RE: Nothingness
May 26, 2013 at 4:38 am
(This post was last modified: May 26, 2013 at 4:42 am by bennyboy.)
(May 24, 2013 at 10:22 pm)Violet Lilly Blossom Wrote:You don't know me yet, but you're largely preaching to the choir. Anything beyond solipsism requires increasing levels of assumption. The question is: am I willing to make those assumptions?(May 24, 2013 at 6:19 pm)bennyboy Wrote: The question is whether it exists only as a concept, or as an object locatable in time and place (or some other framework).Considering that every 'thing' is only a concept as long as something is defining it... is not the first most important question instead: does everything only exist as I observe, or do I not observe all the ways in which all things might exist? [. . .]
All you can be sure of... is that in *your* existence: you are seeing the universe from your perspective.
When it comes to things like mind/matter duality or whether there can be a Deity, I'm more likely to default to the subjective rather than to filter things through a physical monist model.
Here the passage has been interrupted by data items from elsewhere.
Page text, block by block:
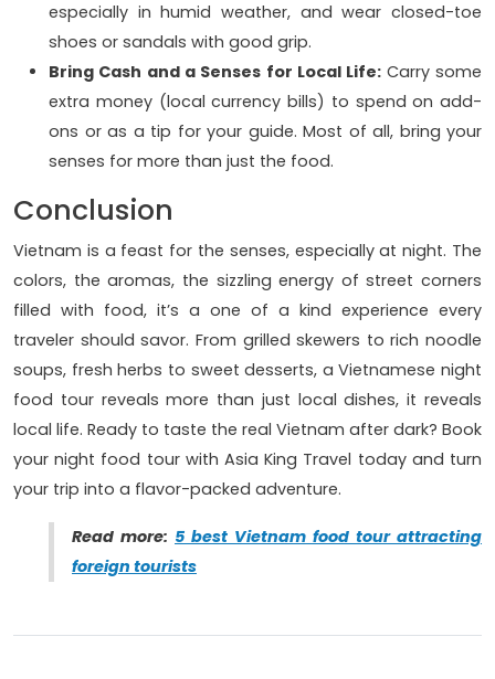
especially in humid weather, and wear closed-toe
shoes or sandals with good grip.
Bring Cash and a Senses for Local Life: Carry some
extra money (local currency bills) to spend on add-
ons or as a tip for your guide. Most of all, bring your
senses for more than just the food.
Conclusion
Vietnam is a feast for the senses, especially at night. The
colors, the aromas, the sizzling energy of street corners
filled with food, it’s a one of a kind experience every
traveler should savor. From grilled skewers to rich noodle
soups, fresh herbs to sweet desserts, a Vietnamese night
food tour reveals more than just local dishes, it reveals
local life. Ready to taste the real Vietnam after dark? Book
your night food tour with Asia King Travel today and turn
your trip into a flavor-packed adventure.
Read more: 5 best Vietnam food tour attracting
foreign tourists
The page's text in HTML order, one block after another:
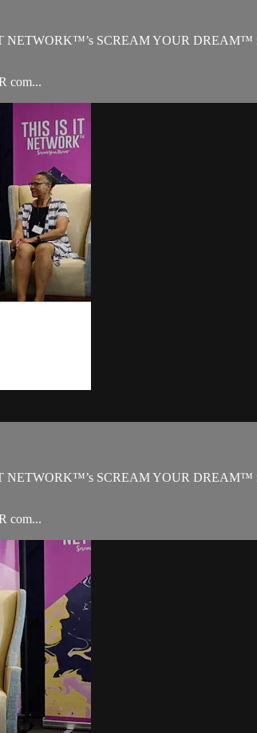
SCREAM YOUR DREAM™
com...
SCREAM YOUR DREAM™
com...
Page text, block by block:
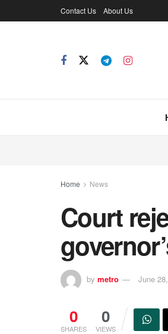
Contact Us About Us
Home News
Court
by metro June
0
SHARES
0
VIEWS
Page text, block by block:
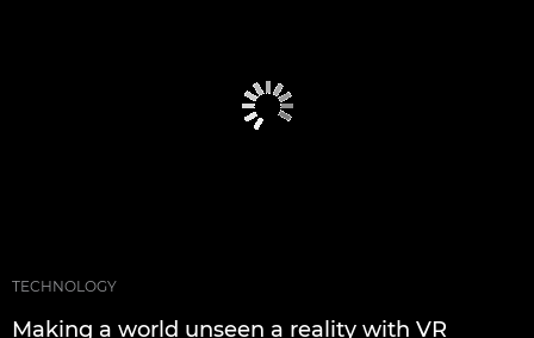
TECHNOLOGY
Making a world unseen a reality with VR
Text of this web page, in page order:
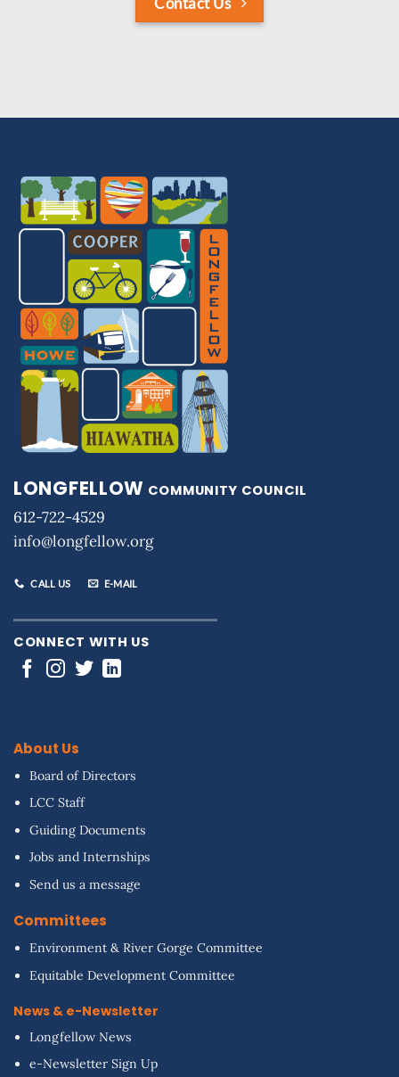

However, if you're talking about the universe as it's usually defined, you're ALREADY implicitly accepting certain assumptions: in particular, about the existence of an objective physical universe. I wouldn't, for example, talk about an "idealistic universe," because that's not how the word universe is used. Nor would I attempt to tell someone else that I'm a solipsist, or worse, that they are a solipsist; attempting to communicate with others while relying only on the pure knowledge of direct experience is really a refusal to communicate.
Quote:Nothing is definitely something... how could it be otherwise?This paradox comes from the wordplay. Obviously, it is something, because we are talking about it. I'd suggest that to say "the universe comes from nothing" points to idealism or Deism, since while a CONCEPT of nothingness might allow for new ideas to fold, an absolute nothingness couldn't even have the potential for non-nothingness, and we wouldn't be here.
Disclaimer: I'm not trying to claim idealism or Deism. I'm only saying that "something from nothing" is an idea that physicalists must avoid like the plague.